В одной деревне жила молодая вдова, и было у нее три дочери. Однажды старшая девочка пошла собирать хворост на продажу, ведь надо было им чем-то кормиться, да день был жаркий, и заснула девочка на опушке леса. Проснулась поздно, смотрит, солнце уже к западу клониться, а хворост не набран, вот и пошла в чащу, чтоб побыстрее набрать. Вот идет она и слышит вдалеке тихую музыку. Шаг за шагом приближалась девочка, музыка становилась все громче, и хотя мать предупреждала ее, что нельзя заходить далеко в лес, девочка шла и шла, такой красивой показалась ей музыка.

Наконец, вышла девочка на поляну. Поляна была огромной и очень красивой, и там, среди ромашек и мазалий, стоял самый прекрасный на свете человек. У него были золотые волосы и удивительные желтые глаза, и одежды его были словно радуга. Протягивая руки, он сказал:

— Здравствуй, девочка, я давно жду тебя здесь. Помнишь, как ты хотела танцевать на прошлой ярмарке, но мама не пустила тебя, потому что ты была еще слишком мала? Теперь ты подросла, и тебе уже можно танцевать. Пойдем.

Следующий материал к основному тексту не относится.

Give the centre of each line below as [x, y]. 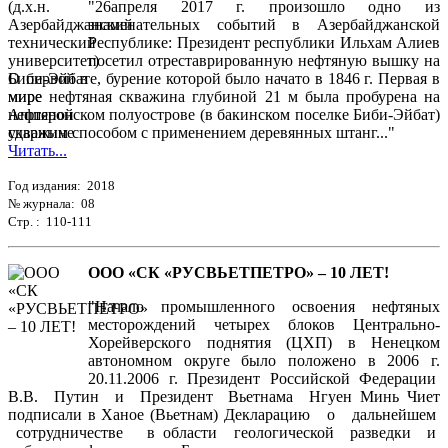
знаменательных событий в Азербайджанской [264, 25]
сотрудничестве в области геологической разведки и [224, 433]
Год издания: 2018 [61, 186]
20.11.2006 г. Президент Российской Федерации [264, 379]
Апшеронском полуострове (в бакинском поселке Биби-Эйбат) [224, 115]
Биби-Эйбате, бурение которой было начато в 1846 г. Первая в [224, 79]
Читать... [37, 151]
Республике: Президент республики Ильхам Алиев [264, 43]
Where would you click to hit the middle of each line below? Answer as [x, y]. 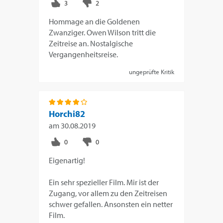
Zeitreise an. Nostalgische [91, 43]
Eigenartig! [67, 160]
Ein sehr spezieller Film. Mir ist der [104, 182]
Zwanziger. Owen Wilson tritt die [103, 32]
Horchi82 [67, 113]
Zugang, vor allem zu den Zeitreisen [108, 193]
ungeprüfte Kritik [151, 71]
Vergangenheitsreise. [84, 54]
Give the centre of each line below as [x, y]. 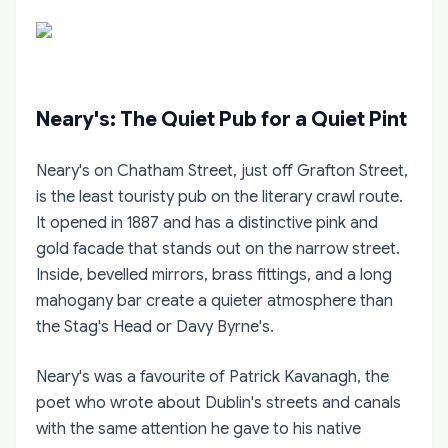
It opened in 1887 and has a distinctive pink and [207, 222]
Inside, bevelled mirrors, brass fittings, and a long [214, 274]
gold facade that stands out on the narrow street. [218, 248]
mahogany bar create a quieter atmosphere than [214, 300]
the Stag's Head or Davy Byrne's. [155, 326]
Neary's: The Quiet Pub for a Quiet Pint [221, 119]
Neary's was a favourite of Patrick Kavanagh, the [212, 376]
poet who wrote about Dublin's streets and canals [218, 402]

А музыка звучала все громче, и девочка взяла кавалера за руку, и они понеслись в стремительном танце. Ромашки и мазалии слились у девочки перед глазами. Это был прекрасный танец, небо и земля замерли, птицы перестали петь, все живое смотрело на них и восхищалось. Когда же танец окончился, и танцующие остановились, девочка упала замертво.

Долго искала ее мать и все жители деревни, наконец, они нашли девочку в густом лесу. В волосах ее была вплетена мазалия, и девочка была прекрасней, чем была при жизни. Так люди поняли, что ее погубил файн.

С тех пор этот лес прослыл дурным местом. В семье молодой вдовы жизнь стала еще тяжелее, две оставшиеся дочери были еще малы, и помощь от них была невелика. Вдова старалась изо всех сил. Она нанималась теперь на уборку урожая в дальние селения, и надолго оставляла детей одних. Всю осень прожили девочки одни в маленьком доме на краю деревни, пока их мать работала в горах, собирая чужой урожай. Но вот пришла пора ей возвращаться домой.